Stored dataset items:
#####

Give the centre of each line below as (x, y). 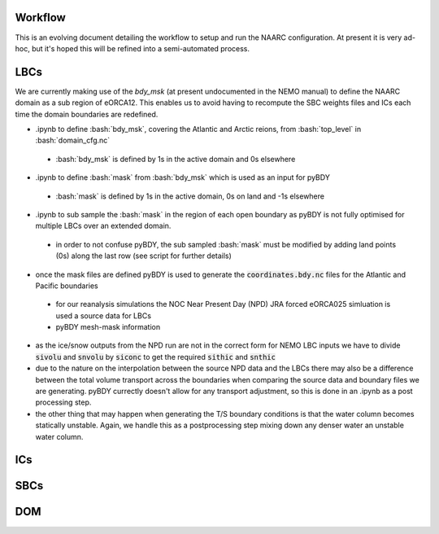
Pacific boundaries (67, 286)
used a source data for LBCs (104, 315)
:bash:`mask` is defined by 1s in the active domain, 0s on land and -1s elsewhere (190, 196)
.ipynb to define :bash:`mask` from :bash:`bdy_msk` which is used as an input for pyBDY (183, 177)
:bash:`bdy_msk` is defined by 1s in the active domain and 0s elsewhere (176, 159)
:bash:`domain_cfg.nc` (73, 140)
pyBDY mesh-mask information (108, 327)
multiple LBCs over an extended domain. (103, 226)
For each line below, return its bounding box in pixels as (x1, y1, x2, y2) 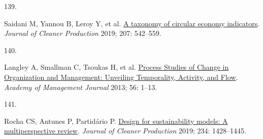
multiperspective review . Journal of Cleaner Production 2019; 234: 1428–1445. (4, 125, 246, 136)
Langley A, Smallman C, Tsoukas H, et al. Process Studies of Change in (4, 62, 229, 72)
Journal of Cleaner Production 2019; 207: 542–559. (4, 28, 161, 38)
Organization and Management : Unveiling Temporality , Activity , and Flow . (4, 71, 238, 82)
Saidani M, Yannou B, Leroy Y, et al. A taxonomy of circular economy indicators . (4, 18, 260, 28)
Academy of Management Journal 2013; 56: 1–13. (4, 81, 157, 92)
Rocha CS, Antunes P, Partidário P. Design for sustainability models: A (4, 115, 228, 126)
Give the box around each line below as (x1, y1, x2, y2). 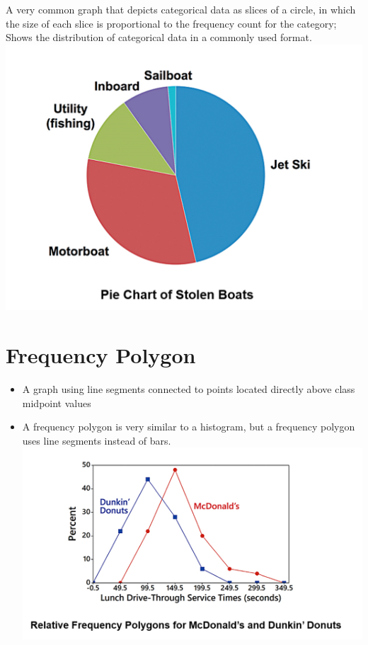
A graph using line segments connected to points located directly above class (22, 382, 355, 396)
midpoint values (22, 395, 91, 410)
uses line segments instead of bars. (22, 433, 171, 447)
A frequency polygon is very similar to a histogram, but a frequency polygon (22, 419, 355, 434)
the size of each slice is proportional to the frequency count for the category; (6, 16, 337, 30)
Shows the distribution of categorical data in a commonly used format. (6, 30, 312, 45)
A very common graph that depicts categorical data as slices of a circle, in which (6, 2, 356, 16)
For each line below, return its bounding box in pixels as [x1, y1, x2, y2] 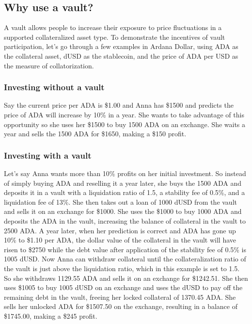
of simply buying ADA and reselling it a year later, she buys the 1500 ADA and [4, 178, 242, 188]
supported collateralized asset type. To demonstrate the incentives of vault [4, 32, 225, 42]
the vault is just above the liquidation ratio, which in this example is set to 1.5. [4, 263, 240, 273]
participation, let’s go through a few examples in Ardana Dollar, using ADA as [4, 41, 238, 51]
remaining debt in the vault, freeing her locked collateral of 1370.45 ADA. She [4, 292, 236, 302]
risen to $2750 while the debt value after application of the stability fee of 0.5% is [4, 244, 247, 254]
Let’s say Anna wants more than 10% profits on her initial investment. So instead [4, 168, 246, 178]
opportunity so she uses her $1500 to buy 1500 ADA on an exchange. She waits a [4, 119, 246, 129]
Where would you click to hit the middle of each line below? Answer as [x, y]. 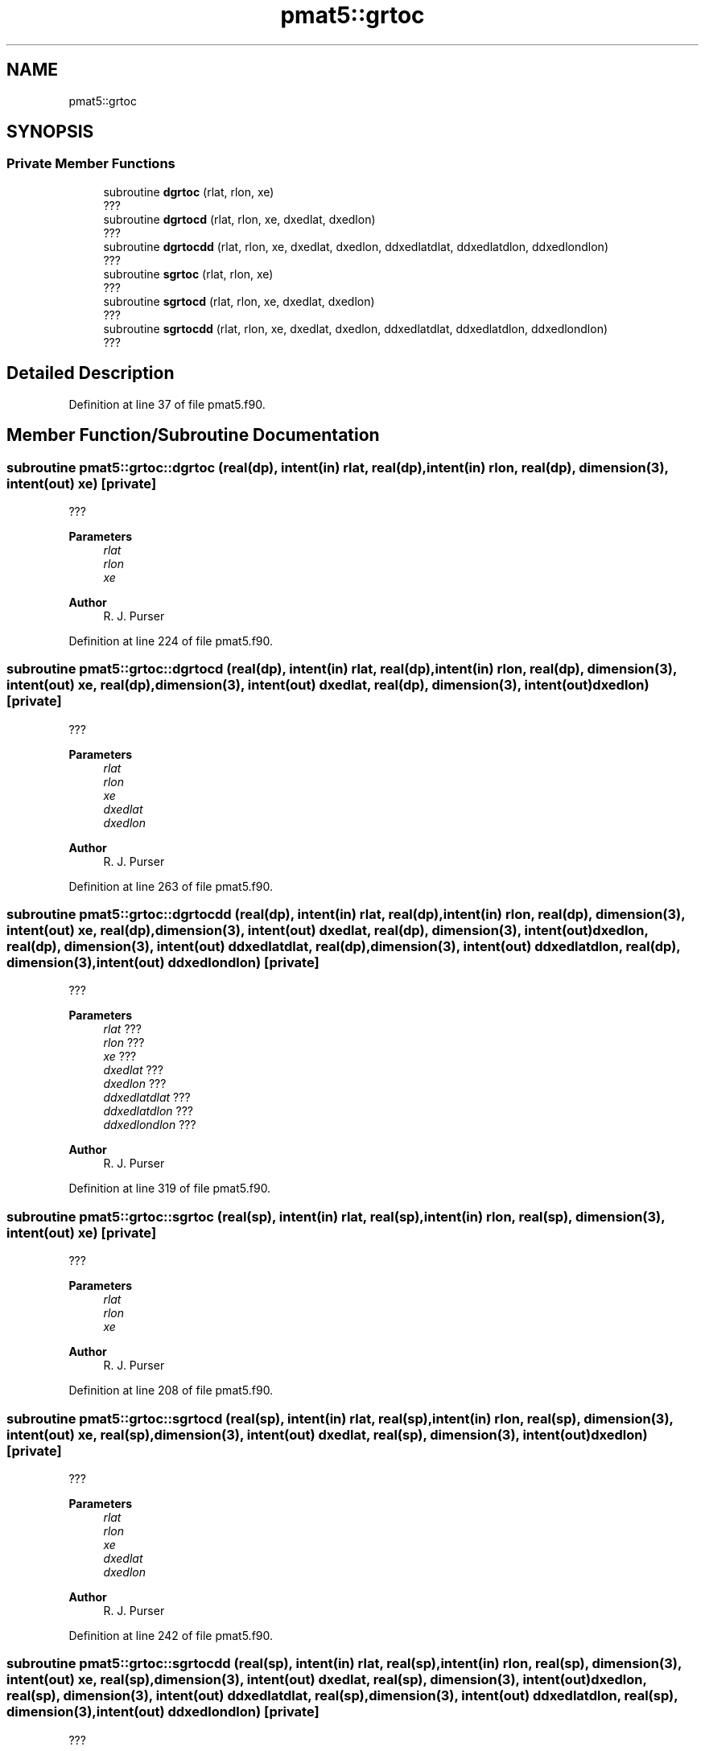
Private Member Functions [91, 164]
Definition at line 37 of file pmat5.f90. [167, 404]
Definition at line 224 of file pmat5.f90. [171, 641]
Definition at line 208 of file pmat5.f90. [171, 1390]
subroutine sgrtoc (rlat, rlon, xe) [188, 274]
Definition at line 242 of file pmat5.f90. [171, 1635]
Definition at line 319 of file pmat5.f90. [170, 1189]
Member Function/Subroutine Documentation [193, 435]
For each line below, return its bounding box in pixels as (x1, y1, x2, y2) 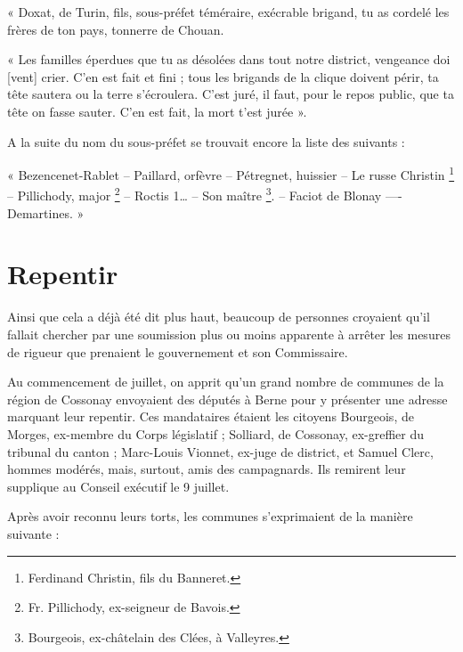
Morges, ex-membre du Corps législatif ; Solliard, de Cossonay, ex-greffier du (7, 424, 425, 443)
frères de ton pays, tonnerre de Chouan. (7, 20, 224, 38)
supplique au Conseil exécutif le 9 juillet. (7, 477, 230, 495)
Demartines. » (7, 203, 85, 222)
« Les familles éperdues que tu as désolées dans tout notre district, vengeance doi (7, 50, 451, 69)
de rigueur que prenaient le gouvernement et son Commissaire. (7, 342, 348, 361)
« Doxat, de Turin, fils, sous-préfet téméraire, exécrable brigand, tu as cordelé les (7, 3, 450, 20)
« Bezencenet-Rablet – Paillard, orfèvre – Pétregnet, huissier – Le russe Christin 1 (7, 163, 455, 183)
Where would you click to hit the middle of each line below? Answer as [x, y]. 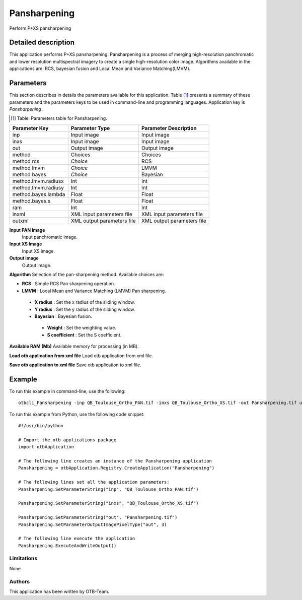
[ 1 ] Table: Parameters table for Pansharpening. [59, 118]
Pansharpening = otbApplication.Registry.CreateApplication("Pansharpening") [117, 468]
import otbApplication [46, 447]
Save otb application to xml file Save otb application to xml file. [75, 365]
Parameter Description [169, 128]
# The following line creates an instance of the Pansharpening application [115, 461]
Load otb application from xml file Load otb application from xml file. [81, 356]
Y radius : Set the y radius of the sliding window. [85, 309]
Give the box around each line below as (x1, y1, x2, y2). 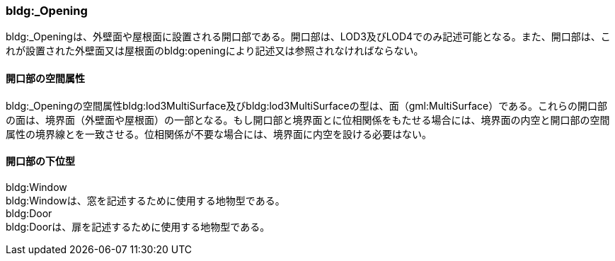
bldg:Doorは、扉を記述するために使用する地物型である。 (6, 220, 270, 233)
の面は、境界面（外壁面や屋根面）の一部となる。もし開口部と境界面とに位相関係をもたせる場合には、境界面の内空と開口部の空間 (6, 113, 610, 126)
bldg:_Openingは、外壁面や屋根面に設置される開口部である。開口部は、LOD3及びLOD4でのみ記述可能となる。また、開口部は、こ (6, 30, 611, 43)
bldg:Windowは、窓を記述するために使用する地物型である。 (6, 194, 285, 207)
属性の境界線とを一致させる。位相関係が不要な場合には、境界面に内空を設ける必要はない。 (6, 127, 432, 140)
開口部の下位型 (6, 155, 75, 168)
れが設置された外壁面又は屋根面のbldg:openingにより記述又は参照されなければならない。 (6, 45, 424, 57)
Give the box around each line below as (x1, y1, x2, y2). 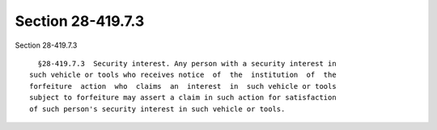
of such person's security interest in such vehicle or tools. (29, 104, 286, 113)
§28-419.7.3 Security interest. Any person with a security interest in (37, 59, 337, 68)
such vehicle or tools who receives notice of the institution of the (29, 70, 337, 80)
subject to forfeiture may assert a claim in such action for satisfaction (29, 93, 337, 103)
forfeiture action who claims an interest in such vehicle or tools (29, 82, 337, 90)
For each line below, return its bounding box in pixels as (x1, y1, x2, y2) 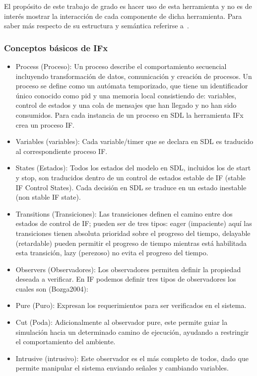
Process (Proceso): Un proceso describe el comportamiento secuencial (15, 61, 227, 71)
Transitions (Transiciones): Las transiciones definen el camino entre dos (15, 208, 233, 219)
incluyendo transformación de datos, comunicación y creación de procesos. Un (15, 71, 252, 81)
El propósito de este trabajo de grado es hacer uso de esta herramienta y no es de (4, 1, 252, 11)
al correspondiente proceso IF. (15, 146, 108, 156)
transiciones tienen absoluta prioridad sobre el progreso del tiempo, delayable (15, 227, 251, 238)
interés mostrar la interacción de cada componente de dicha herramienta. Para (4, 10, 242, 21)
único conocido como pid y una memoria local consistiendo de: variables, (15, 90, 237, 100)
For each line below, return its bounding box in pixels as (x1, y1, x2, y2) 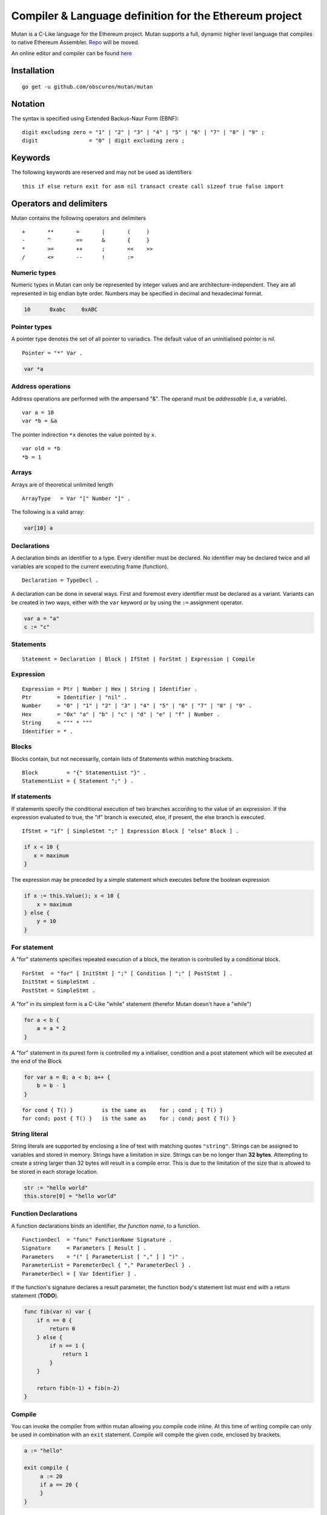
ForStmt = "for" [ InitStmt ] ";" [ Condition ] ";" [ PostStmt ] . (22, 970, 233, 977)
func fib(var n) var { (24, 1308, 91, 1315)
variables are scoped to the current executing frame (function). (11, 562, 169, 570)
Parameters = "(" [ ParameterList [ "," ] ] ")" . (22, 1253, 185, 1260)
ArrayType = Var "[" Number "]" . (22, 495, 131, 502)
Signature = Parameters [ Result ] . (22, 1245, 147, 1251)
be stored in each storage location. (11, 1168, 99, 1175)
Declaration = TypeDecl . (22, 576, 99, 584)

#####

WHAT IS NEEDED »
Nothing in the records should be changed in the copy, but the pictures must be left out.

WRITTEN SOLUTION »
Give the centre of each line below as (x, y). 
Pacific boundaries (67, 286)
used a source data for LBCs (104, 315)
:bash:`mask` is defined by 1s in the active domain, 0s on land and -1s elsewhere (190, 196)
.ipynb to define :bash:`mask` from :bash:`bdy_msk` which is used as an input for pyBDY (183, 177)
:bash:`bdy_msk` is defined by 1s in the active domain and 0s elsewhere (176, 159)
:bash:`domain_cfg.nc` (73, 140)
pyBDY mesh-mask information (108, 327)
multiple LBCs over an extended domain. (103, 226)
For each line below, return its bounding box in pixels as (x1, y1, x2, y2) 
multiperspective review . Journal of Cleaner Production 2019; 234: 1428–1445. (4, 125, 246, 136)
Langley A, Smallman C, Tsoukas H, et al. Process Studies of Change in (4, 62, 229, 72)
Journal of Cleaner Production 2019; 207: 542–559. (4, 28, 161, 38)
Organization and Management : Unveiling Temporality , Activity , and Flow . (4, 71, 238, 82)
Saidani M, Yannou B, Leroy Y, et al. A taxonomy of circular economy indicators . (4, 18, 260, 28)
Academy of Management Journal 2013; 56: 1–13. (4, 81, 157, 92)
Rocha CS, Antunes P, Partidário P. Design for sustainability models: A (4, 115, 228, 126)
Give the box around each line below as (x1, y1, x2, y2). 
A graph using line segments connected to points located directly above class (22, 382, 355, 396)
midpoint values (22, 395, 91, 410)
uses line segments instead of bars. (22, 433, 171, 447)
A frequency polygon is very similar to a histogram, but a frequency polygon (22, 419, 355, 434)
the size of each slice is proportional to the frequency count for the category; (6, 16, 337, 30)
Shows the distribution of categorical data in a commonly used format. (6, 30, 312, 45)
A very common graph that depicts categorical data as slices of a circle, in which (6, 2, 356, 16)
For each line below, return its bounding box in pixels as [x1, y1, x2, y2] 
of simply buying ADA and reselling it a year later, she buys the 1500 ADA and [4, 178, 242, 188]
supported collateralized asset type. To demonstrate the incentives of vault [4, 32, 225, 42]
the vault is just above the liquidation ratio, which in this example is set to 1.5. [4, 263, 240, 273]
participation, let’s go through a few examples in Ardana Dollar, using ADA as [4, 41, 238, 51]
remaining debt in the vault, freeing her locked collateral of 1370.45 ADA. She [4, 292, 236, 302]
risen to $2750 while the debt value after application of the stability fee of 0.5% is [4, 244, 247, 254]
Let’s say Anna wants more than 10% profits on her initial investment. So instead [4, 168, 246, 178]
opportunity so she uses her $1500 to buy 1500 ADA on an exchange. She waits a [4, 119, 246, 129]
Where would you click to hit the middle of each line below? Answer as [x, y]. 
Private Member Functions [91, 164]
Definition at line 37 of file pmat5.f90. [167, 404]
Definition at line 224 of file pmat5.f90. [171, 641]
Definition at line 208 of file pmat5.f90. [171, 1390]
subroutine sgrtoc (rlat, rlon, xe) [188, 274]
Definition at line 242 of file pmat5.f90. [171, 1635]
Definition at line 319 of file pmat5.f90. [170, 1189]
Member Function/Subroutine Documentation [193, 435]
For each line below, return its bounding box in pixels as (x1, y1, x2, y2) 
Morges, ex-membre du Corps législatif ; Solliard, de Cossonay, ex-greffier du (7, 424, 425, 443)
frères de ton pays, tonnerre de Chouan. (7, 20, 224, 38)
supplique au Conseil exécutif le 9 juillet. (7, 477, 230, 495)
Demartines. » (7, 203, 85, 222)
« Les familles éperdues que tu as désolées dans tout notre district, vengeance doi (7, 50, 451, 69)
de rigueur que prenaient le gouvernement et son Commissaire. (7, 342, 348, 361)
« Doxat, de Turin, fils, sous-préfet téméraire, exécrable brigand, tu as cordelé les (7, 3, 450, 20)
« Bezencenet-Rablet – Paillard, orfèvre – Pétregnet, huissier – Le russe Christin 1 (7, 163, 455, 183)
Where would you click to hit the middle of each line below? Answer as [x, y]. 
[ 1 ] Table: Parameters table for Pansharpening. [59, 118]
Pansharpening = otbApplication.Registry.CreateApplication("Pansharpening") [117, 468]
import otbApplication [46, 447]
Save otb application to xml file Save otb application to xml file. [75, 365]
Parameter Description [169, 128]
# The following line creates an instance of the Pansharpening application [115, 461]
Load otb application from xml file Load otb application from xml file. [81, 356]
Y radius : Set the y radius of the sliding window. [85, 309]
Give the box around each line below as (x1, y1, x2, y2). 
bldg:Doorは、扉を記述するために使用する地物型である。 (6, 220, 270, 233)
の面は、境界面（外壁面や屋根面）の一部となる。もし開口部と境界面とに位相関係をもたせる場合には、境界面の内空と開口部の空間 (6, 113, 610, 126)
bldg:_Openingは、外壁面や屋根面に設置される開口部である。開口部は、LOD3及びLOD4でのみ記述可能となる。また、開口部は、こ (6, 30, 611, 43)
bldg:Windowは、窓を記述するために使用する地物型である。 (6, 194, 285, 207)
属性の境界線とを一致させる。位相関係が不要な場合には、境界面に内空を設ける必要はない。 (6, 127, 432, 140)
開口部の下位型 (6, 155, 75, 168)
れが設置された外壁面又は屋根面のbldg:openingにより記述又は参照されなければならない。 (6, 45, 424, 57)
Give the box around each line below as (x1, y1, x2, y2). 
of such person's security interest in such vehicle or tools. (29, 104, 286, 113)
§28-419.7.3 Security interest. Any person with a security interest in (37, 59, 337, 68)
such vehicle or tools who receives notice of the institution of the (29, 70, 337, 80)
subject to forfeiture may assert a claim in such action for satisfaction (29, 93, 337, 103)
forfeiture action who claims an interest in such vehicle or tools (29, 82, 337, 90)
For each line below, return its bounding box in pixels as (x1, y1, x2, y2) 
Process (Proceso): Un proceso describe el comportamiento secuencial (15, 61, 227, 71)
Transitions (Transiciones): Las transiciones definen el camino entre dos (15, 208, 233, 219)
incluyendo transformación de datos, comunicación y creación de procesos. Un (15, 71, 252, 81)
El propósito de este trabajo de grado es hacer uso de esta herramienta y no es de (4, 1, 252, 11)
al correspondiente proceso IF. (15, 146, 108, 156)
transiciones tienen absoluta prioridad sobre el progreso del tiempo, delayable (15, 227, 251, 238)
interés mostrar la interacción de cada componente de dicha herramienta. Para (4, 10, 242, 21)
único conocido como pid y una memoria local consistiendo de: variables, (15, 90, 237, 100)
For each line below, return its bounding box in pixels as (x1, y1, x2, y2) 
ForStmt = "for" [ InitStmt ] ";" [ Condition ] ";" [ PostStmt ] . (22, 970, 233, 977)
func fib(var n) var { (24, 1308, 91, 1315)
variables are scoped to the current executing frame (function). (11, 562, 169, 570)
Parameters = "(" [ ParameterList [ "," ] ] ")" . (22, 1253, 185, 1260)
ArrayType = Var "[" Number "]" . (22, 495, 131, 502)
Signature = Parameters [ Result ] . (22, 1245, 147, 1251)
be stored in each storage location. (11, 1168, 99, 1175)
Declaration = TypeDecl . (22, 576, 99, 584)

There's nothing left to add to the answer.